MLB's Research On Ball Controversy Absolves Manufacturer Rawlings

A report cited launch conditions as a potential reason for more home runs in recent seasonsGETTY IMAGES

MLB's panel of commissioned scientists said that baseballs with a lower seam height coupled with a "'change in player behavior' were among the primary causes of the power surge that resulted in players hitting a record 6,776 home runs" this year, according to Jared Diamond of the WALL STREET JOURNAL. The panel's report released yesterday attributed 60% of the spike to "less wind resistance on the balls themselves" and 40% to what it called "'launch conditions' -- essentially differences in how batters swing." Throughout this season, pitchers across the sport "questioned whether the league instructed Rawlings," the MLB-owned baseball manufacturer, to "intentionally 'juice' them to generate offense.'" The report "dismissed that theory." MLB has "no interest" in devising a synthetic ball that "might avoid some of the unpredictability that continues to frustrate players and general managers who just want to know what kind of ball they're using." This marked the "second study into the mysterious rise of home runs in the last two years," after a "similar boom" from '15-'17. This study comes "closer to identifying an explanation: inconsistency in the height of the seams, which the professors said can have a dramatic effect on how the ball behaves" (WALL STREET JOURNAL, 12/12). 

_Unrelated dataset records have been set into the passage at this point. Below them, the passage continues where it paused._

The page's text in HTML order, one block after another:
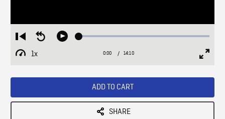
Restart
from
beginning
Seek
Play Loaded:
1x
Playback
Current
0:00 / Duration
14:10
ADD TO CART
SHARE
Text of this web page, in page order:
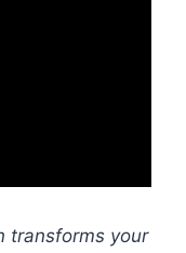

PULP FICTION? Rawlings CEO Michael Zlaket yesterday said, "We have never been asked to juice or dejuice a baseball, and we've never done anything of the sort, never would on our own. There's always going to be some inconsistency in the product. It's created by the fact that it's natural materials, and the production process has a lot of manual steps" (N.Y. TIMES, 12/11). MLB Senior VP/League Economics & Operations Morgan Sword said, "One of the things we're going to have to do is accept the fact the baseball is going to vary. The baseball has varied in its performance probably for the entire history of our sport" (USA TODAY, 12/12). 

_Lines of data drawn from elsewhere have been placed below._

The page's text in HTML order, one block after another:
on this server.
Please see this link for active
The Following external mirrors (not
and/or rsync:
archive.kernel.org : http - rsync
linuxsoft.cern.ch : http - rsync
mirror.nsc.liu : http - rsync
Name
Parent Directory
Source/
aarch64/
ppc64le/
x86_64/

SCRATCHING THE SURFACE: In Boston, Julian McWilliams writes the "conclusion that -- even without a change in the manufacturing process -- handmade baseballs made from natural materials can behave in very different ways from year to year and even from one baseball to another is jarring." After all, what a ball does in flight can have a "significant impact on players either dramatically exceeding or underperforming their projections. Red Sox Chief Baseball Officer Chaim Bloom said, "The notion that we might have studied something and come away feeling like we have a valuable takeaway but we still don't understand a lot of it ... kind of sums up just about everything we do. Whether we'd like to admit it or not, there's a lot about this game that we don't know. I think there always will be" (BOSTON GLOBE, 12/12).